• [What is needed]: Excluding pictures, retype the line with "three SV detection" and each line that follows it to the end of the data below, word for word.

(Extracted records)
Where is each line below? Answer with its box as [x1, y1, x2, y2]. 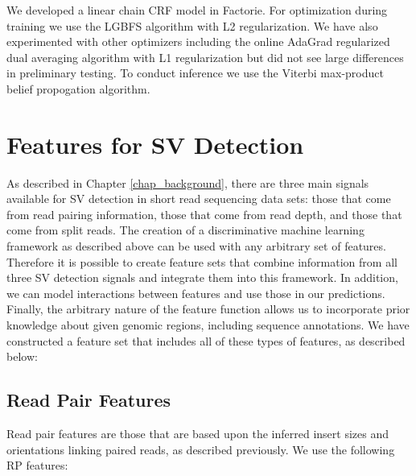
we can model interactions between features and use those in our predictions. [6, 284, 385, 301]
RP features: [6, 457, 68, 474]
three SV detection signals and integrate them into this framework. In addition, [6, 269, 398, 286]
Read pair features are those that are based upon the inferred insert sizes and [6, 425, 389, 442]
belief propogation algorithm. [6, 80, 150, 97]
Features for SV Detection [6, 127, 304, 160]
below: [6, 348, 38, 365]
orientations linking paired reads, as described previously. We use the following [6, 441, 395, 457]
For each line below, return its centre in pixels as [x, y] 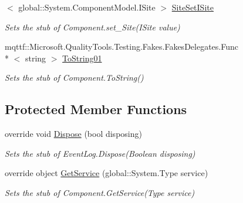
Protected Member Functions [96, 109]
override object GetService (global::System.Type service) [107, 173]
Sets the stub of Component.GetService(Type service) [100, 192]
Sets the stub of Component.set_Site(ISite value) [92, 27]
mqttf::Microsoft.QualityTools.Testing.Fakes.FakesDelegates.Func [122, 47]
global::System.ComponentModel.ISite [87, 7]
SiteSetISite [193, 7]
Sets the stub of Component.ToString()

• [Response to this task]:
three SV detection signals and integrate them into this framework. In addition, [6, 269, 398, 286]
Read pair features are those that are based upon the inferred insert sizes and [6, 425, 389, 442]
belief propogation algorithm. [6, 80, 150, 97]
Features for SV Detection [6, 127, 304, 160]
below: [6, 348, 38, 365]
orientations linking paired reads, as described previously. We use the following [6, 441, 395, 457]
For each line below, return its centre in pixels as [x, y] 
Protected Member Functions [96, 109]
override object GetService (global::System.Type service) [107, 173]
Sets the stub of Component.GetService(Type service) [100, 192]
Sets the stub of Component.set_Site(ISite value) [92, 27]
mqttf::Microsoft.QualityTools.Testing.Fakes.FakesDelegates.Func [122, 47]
global::System.ComponentModel.ISite [87, 7]
SiteSetISite [193, 7]
Sets the stub of Component.ToString()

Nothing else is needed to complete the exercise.